Creating People Advantage - Raising the HR Profile
Another day, another piece of research. The Boston Consulting Group (BCG) launched a new report at the World HR Congress in London earlier this month: Creating People Advantage: How to Address HR Challenges Worldwide Through 2015. The core theme is:
"Companies are complex social systems that require clarity of purpose, guidance, and direction. Companies that fine-tune these systems by creating what we call people advantage—the ability to gain competitive advantage
through people strategies—will race ahead of their competitors."
They identify four elements of the new talent workforce paradigm, none are particularly inspirational or new, but together they sum up the talent challenge neatly:
The report correctly identifies that HR's relatively lowly profile in organisations next to the likes of finance departments is its difficulty in quantifying its achievements. As the old adage goes "what gets measured, gets done" - if you cannot measure it then people are less likely to take it seriously. Money is easily measured - people success is not. The BCG authors set out a framework for heightening the HR profile and input into organisations core strategy:
- high value-added businesses are predominantly "knowledge businesses" these days - and that means people are not just the core asset but THE asset. As "people businesses" grow they are competing for a limited pool of talent.
- demographics of developed economies, where knowledge businesses tend to be located, are such that people are having fewer children and those children are coming to the workforce later in life than before - this means that the potential employee pool is smaller than ever before. What is more, when the baby-boomers retire over the next 10 years there is not an equal bulge in the population to replace them.
- globalisation offers opportunities - but integrating different cultures and talents into the workforce is complex
- career paths are much more chaotic than 30 years ago - people expect to not only change jobs several times through their careers but also to have flexible working hours, sabbaticals and a renewed focus on their work-life balance.

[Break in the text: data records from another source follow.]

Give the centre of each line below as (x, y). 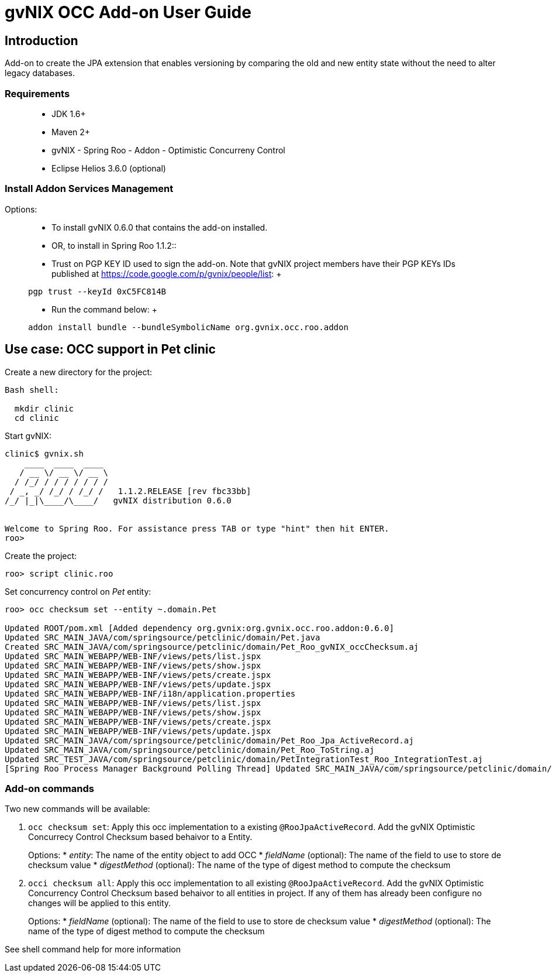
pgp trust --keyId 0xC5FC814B (97, 291)
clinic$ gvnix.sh (44, 453)
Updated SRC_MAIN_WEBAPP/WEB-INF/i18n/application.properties (150, 693)
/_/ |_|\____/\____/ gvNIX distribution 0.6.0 (118, 500)
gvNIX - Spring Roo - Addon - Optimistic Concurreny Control (168, 150)
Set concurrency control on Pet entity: (78, 591)
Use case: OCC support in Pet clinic (110, 349)
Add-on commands (49, 788)
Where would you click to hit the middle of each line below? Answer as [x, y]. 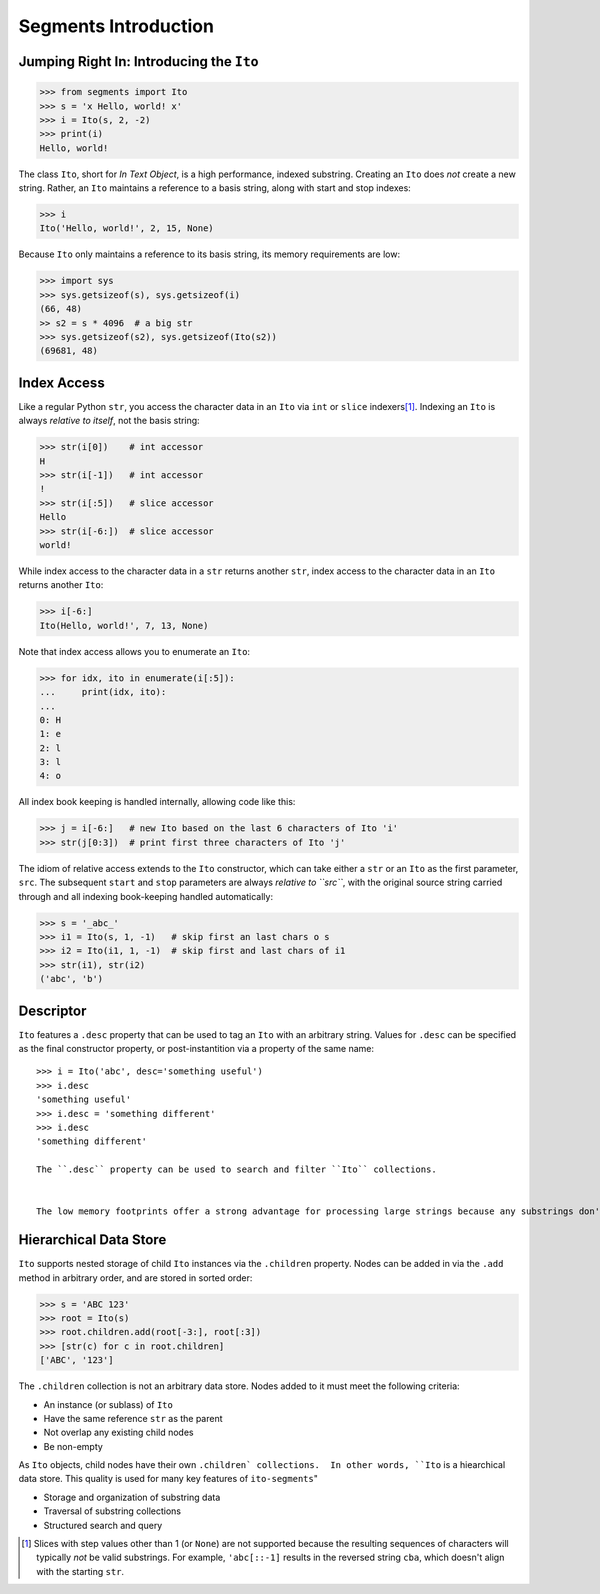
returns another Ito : [61, 585]
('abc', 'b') [71, 979]
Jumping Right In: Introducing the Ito [138, 61]
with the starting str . [80, 1571]
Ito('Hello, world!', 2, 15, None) [126, 228]
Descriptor [52, 1010]
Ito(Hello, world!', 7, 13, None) [124, 625]
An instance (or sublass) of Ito [108, 1404]
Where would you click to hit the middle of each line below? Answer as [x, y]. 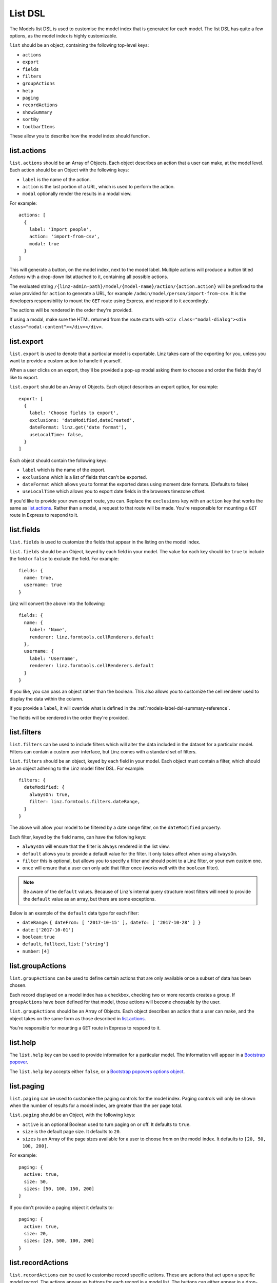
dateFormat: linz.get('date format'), [78, 427]
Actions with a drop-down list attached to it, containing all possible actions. [89, 277]
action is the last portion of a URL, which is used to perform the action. [98, 187]
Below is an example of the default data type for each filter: [74, 913]
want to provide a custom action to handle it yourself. [66, 361]
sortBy [31, 120]
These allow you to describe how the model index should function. [80, 136]
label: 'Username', [54, 658]
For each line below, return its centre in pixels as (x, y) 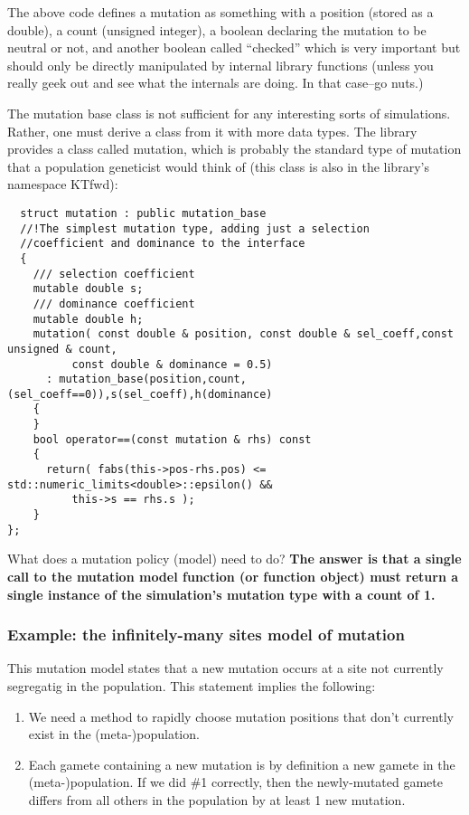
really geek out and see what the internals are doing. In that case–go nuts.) (216, 83)
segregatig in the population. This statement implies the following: (192, 685)
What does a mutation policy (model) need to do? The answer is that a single (234, 559)
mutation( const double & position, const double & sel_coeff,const (243, 334)
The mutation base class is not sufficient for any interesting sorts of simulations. (229, 113)
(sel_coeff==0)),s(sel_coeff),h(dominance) (140, 394)
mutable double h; (88, 319)
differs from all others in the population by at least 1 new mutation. (217, 799)
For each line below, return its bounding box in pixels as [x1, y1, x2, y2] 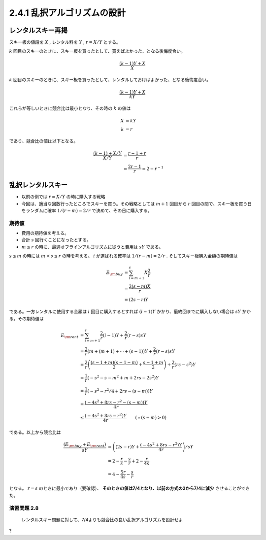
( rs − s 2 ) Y [174, 361, 196, 367]
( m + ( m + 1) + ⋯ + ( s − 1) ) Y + [87, 348, 153, 354]
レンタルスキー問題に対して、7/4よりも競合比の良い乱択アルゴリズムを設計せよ [21, 516, 183, 522]
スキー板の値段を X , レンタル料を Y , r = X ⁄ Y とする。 [9, 39, 121, 45]
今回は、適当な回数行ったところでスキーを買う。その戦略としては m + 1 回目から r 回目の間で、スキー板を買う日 [21, 201, 252, 206]
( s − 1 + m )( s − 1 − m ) [90, 360, 138, 365]
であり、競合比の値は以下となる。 [9, 138, 78, 144]
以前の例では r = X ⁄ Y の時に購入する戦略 [21, 194, 105, 200]
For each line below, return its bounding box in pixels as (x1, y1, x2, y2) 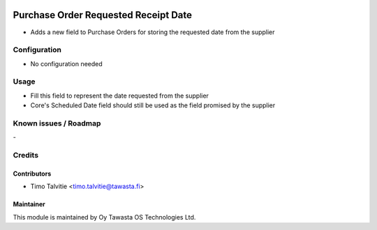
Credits (13, 151, 38, 160)
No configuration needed (30, 59, 103, 68)
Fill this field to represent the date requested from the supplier (30, 91, 209, 100)
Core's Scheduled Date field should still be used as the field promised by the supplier (30, 101, 276, 109)
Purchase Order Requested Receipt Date (13, 9, 192, 21)
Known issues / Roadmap (13, 118, 101, 128)
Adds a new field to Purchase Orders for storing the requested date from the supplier (30, 28, 275, 36)
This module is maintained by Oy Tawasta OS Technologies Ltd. (13, 213, 196, 221)
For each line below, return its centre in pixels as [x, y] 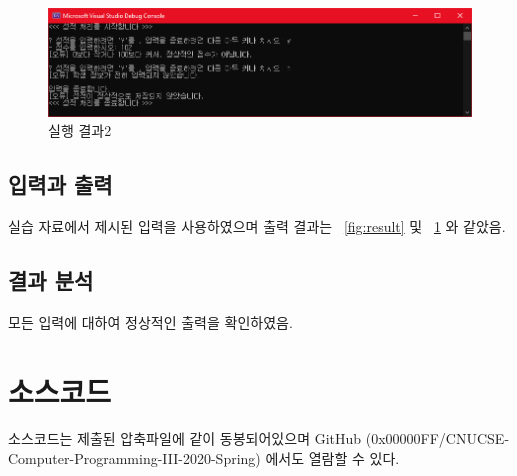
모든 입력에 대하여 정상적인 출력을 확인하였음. [150, 321]
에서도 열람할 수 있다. [332, 458]
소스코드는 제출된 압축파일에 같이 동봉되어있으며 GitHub [185, 438]
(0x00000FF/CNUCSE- [437, 438]
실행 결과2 [80, 130]
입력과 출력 [60, 184]
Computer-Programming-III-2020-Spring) [134, 458]
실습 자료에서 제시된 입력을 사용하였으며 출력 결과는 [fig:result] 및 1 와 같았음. [257, 225]
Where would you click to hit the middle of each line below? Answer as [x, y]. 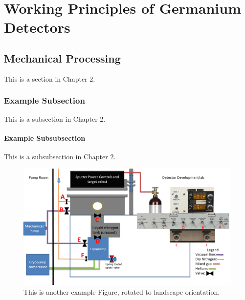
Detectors [37, 27]
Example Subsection [45, 100]
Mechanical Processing [62, 58]
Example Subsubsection [45, 138]
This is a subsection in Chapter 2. [55, 118]
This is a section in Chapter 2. [50, 78]
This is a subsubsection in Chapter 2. [60, 156]
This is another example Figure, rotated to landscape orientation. [122, 291]
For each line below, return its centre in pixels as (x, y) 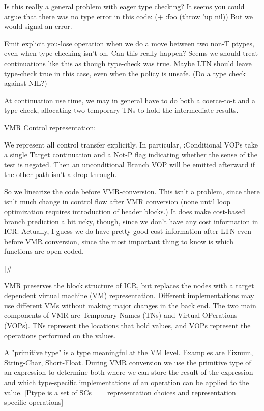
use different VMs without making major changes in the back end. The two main (130, 305)
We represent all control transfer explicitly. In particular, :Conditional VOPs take (131, 144)
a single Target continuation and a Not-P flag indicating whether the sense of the (131, 154)
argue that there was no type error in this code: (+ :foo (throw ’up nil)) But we (129, 16)
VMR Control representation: (50, 127)
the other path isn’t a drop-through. (61, 174)
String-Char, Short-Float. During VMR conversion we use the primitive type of (128, 362)
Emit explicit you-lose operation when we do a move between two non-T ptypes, (129, 43)
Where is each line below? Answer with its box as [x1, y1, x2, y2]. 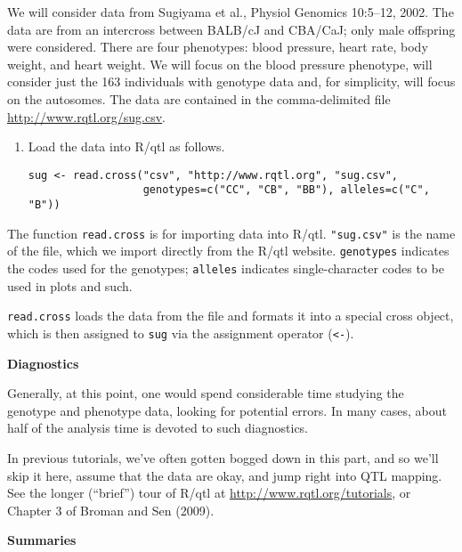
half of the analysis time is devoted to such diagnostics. [7, 418, 309, 437]
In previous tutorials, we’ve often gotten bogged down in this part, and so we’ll [7, 448, 439, 467]
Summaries [7, 531, 77, 549]
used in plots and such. [7, 276, 133, 295]
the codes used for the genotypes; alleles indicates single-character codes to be [7, 259, 444, 278]
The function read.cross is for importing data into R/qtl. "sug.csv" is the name [7, 223, 456, 242]
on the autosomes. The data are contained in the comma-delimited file [7, 89, 391, 108]
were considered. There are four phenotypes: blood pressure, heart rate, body [7, 37, 428, 56]
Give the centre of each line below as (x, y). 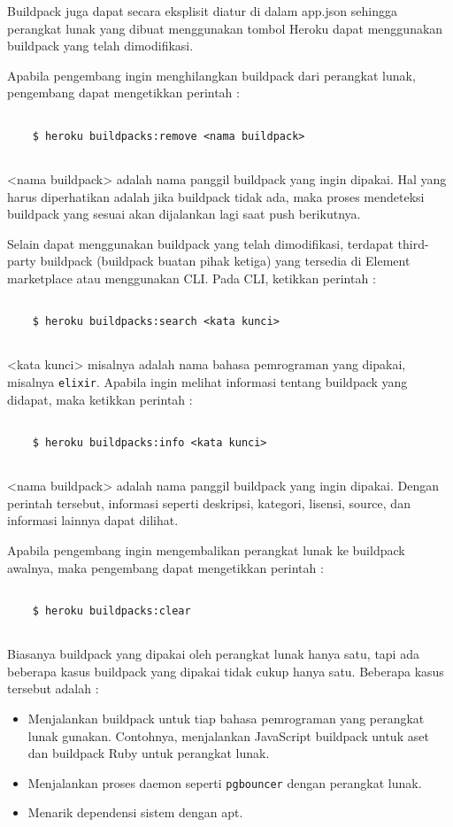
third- (413, 243)
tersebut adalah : (53, 688)
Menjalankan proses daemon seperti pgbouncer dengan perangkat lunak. (225, 782)
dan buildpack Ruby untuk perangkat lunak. (149, 753)
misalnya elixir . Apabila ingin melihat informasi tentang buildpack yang (207, 382)
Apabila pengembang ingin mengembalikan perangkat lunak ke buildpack (206, 550)
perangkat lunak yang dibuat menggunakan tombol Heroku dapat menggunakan (225, 28)
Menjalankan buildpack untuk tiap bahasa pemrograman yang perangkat (226, 718)
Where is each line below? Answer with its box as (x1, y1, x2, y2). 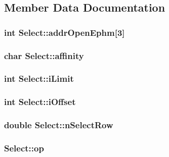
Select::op (4, 141, 44, 154)
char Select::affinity (4, 49, 84, 62)
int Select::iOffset (4, 95, 76, 108)
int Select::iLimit (4, 72, 74, 85)
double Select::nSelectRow (4, 119, 113, 131)
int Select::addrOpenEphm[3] (4, 26, 125, 38)
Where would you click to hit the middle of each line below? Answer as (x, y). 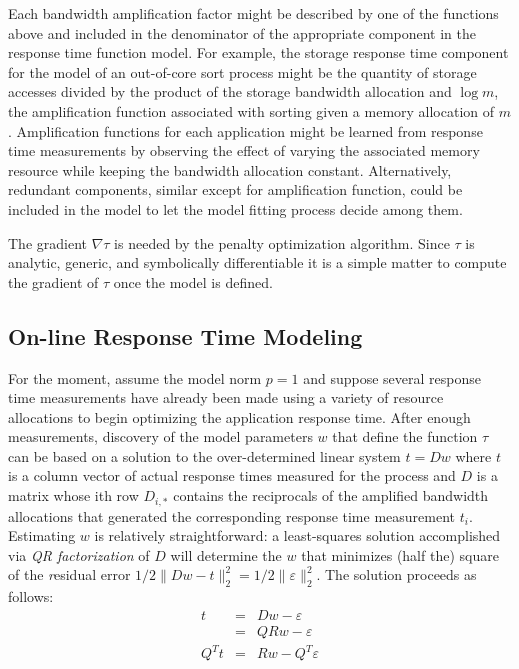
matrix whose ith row (73, 495)
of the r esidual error (69, 574)
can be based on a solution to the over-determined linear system (204, 455)
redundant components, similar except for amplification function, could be (235, 189)
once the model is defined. (193, 281)
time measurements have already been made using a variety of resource (226, 397)
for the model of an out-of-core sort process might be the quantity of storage (242, 71)
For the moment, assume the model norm (135, 377)
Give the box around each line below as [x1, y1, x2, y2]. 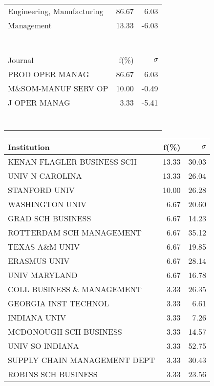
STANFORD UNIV [8, 184, 75, 195]
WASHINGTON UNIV [8, 198, 87, 210]
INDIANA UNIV [8, 312, 66, 323]
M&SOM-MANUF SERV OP [8, 83, 108, 94]
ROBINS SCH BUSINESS [8, 368, 98, 380]
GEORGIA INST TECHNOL [8, 298, 109, 309]
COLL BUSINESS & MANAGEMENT [8, 283, 142, 295]
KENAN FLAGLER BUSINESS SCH [8, 156, 137, 167]
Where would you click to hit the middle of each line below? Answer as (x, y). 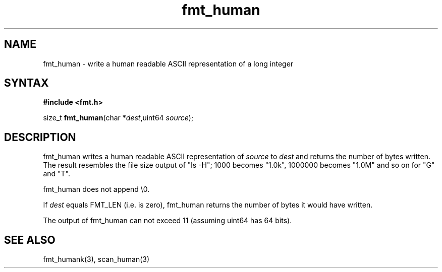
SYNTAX (26, 83)
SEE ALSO (30, 240)
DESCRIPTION (40, 137)
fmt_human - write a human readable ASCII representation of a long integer (168, 63)
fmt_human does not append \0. (96, 189)
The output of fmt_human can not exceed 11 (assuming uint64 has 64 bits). (168, 221)
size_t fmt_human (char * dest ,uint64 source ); (118, 118)
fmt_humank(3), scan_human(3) (96, 259)

"Senior executives need to make sure that HR and people strategy is the cornerstone of their corporate strategy. One of the most effective ways to integrate HR and strategy is through the creation of a strategic work force plan. To formulate and execute such a plan, executives should take two major steps. First, they should understand how their company’s overall strategy drives the demand for people....Second, companies should also understand the four “bridges” that connect strategy and HR: sourcing strategy, performance strategy, development strategy, and affi liation strategy....Companies need to be able to measure each of these four linkages so that top executives understand the quantitative dimensions of people issues in the same way that they grasp the fi nancial impact of their strategic decision"
This seems like a useful theory on which to develop an HR strategy - and crucially integrate it into the mindsets and existing behaviour of senior management. The problem is in identifying what metrics the HR department can usefully present. The authors' suggestion of "employee attrition, recruiting success and value-added per person" will be difficult to excite the CEO with, I imagine. The first two are more gauges of the HR department's success rather than the company's performance - and the latter is going to be hard to substantiate. The qualitative measures are no more compelling either "scores from employee surveys, assessing leadership and employee engagement".
At root, however, the principle is good - the hard work is coming up with stats that are compelling. This will take some clear-headed blue-sky thinking but I am convinced it can be done.